* [SOURCE DATA]:

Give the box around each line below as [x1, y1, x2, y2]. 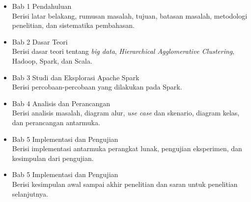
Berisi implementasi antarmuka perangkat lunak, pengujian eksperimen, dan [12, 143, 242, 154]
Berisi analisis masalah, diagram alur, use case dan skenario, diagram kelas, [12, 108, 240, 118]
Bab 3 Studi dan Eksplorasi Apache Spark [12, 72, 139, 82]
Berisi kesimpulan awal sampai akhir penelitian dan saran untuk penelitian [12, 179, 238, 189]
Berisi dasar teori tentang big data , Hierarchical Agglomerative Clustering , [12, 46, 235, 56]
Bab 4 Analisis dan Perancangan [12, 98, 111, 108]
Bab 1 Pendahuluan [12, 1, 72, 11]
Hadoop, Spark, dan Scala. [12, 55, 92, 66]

==

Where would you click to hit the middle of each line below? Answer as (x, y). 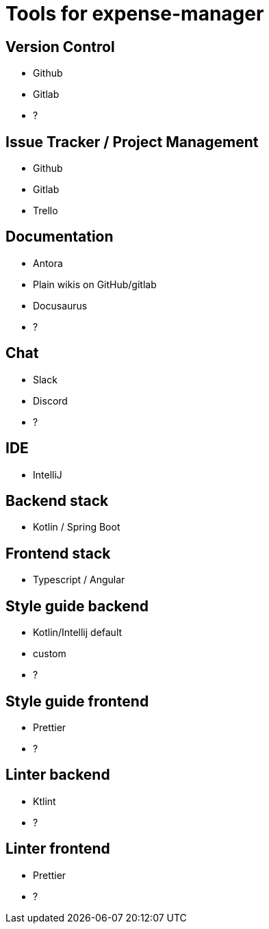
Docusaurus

* [GOAL OF THE EXERCISE]: From the records above, give again only the part that opens with the line containing "Give the box" and closes with the line containing "Hadoop, Spark, dan Scala. [12, 55, 92, 66]". Keep both ends but drop the pictures.

* [SOLUTION]:
Give the box around each line below as [x1, y1, x2, y2]. 
Berisi implementasi antarmuka perangkat lunak, pengujian eksperimen, dan [12, 143, 242, 154]
Berisi analisis masalah, diagram alur, use case dan skenario, diagram kelas, [12, 108, 240, 118]
Bab 3 Studi dan Eksplorasi Apache Spark [12, 72, 139, 82]
Berisi kesimpulan awal sampai akhir penelitian dan saran untuk penelitian [12, 179, 238, 189]
Berisi dasar teori tentang big data , Hierarchical Agglomerative Clustering , [12, 46, 235, 56]
Bab 4 Analisis dan Perancangan [12, 98, 111, 108]
Bab 1 Pendahuluan [12, 1, 72, 11]
Hadoop, Spark, dan Scala. [12, 55, 92, 66]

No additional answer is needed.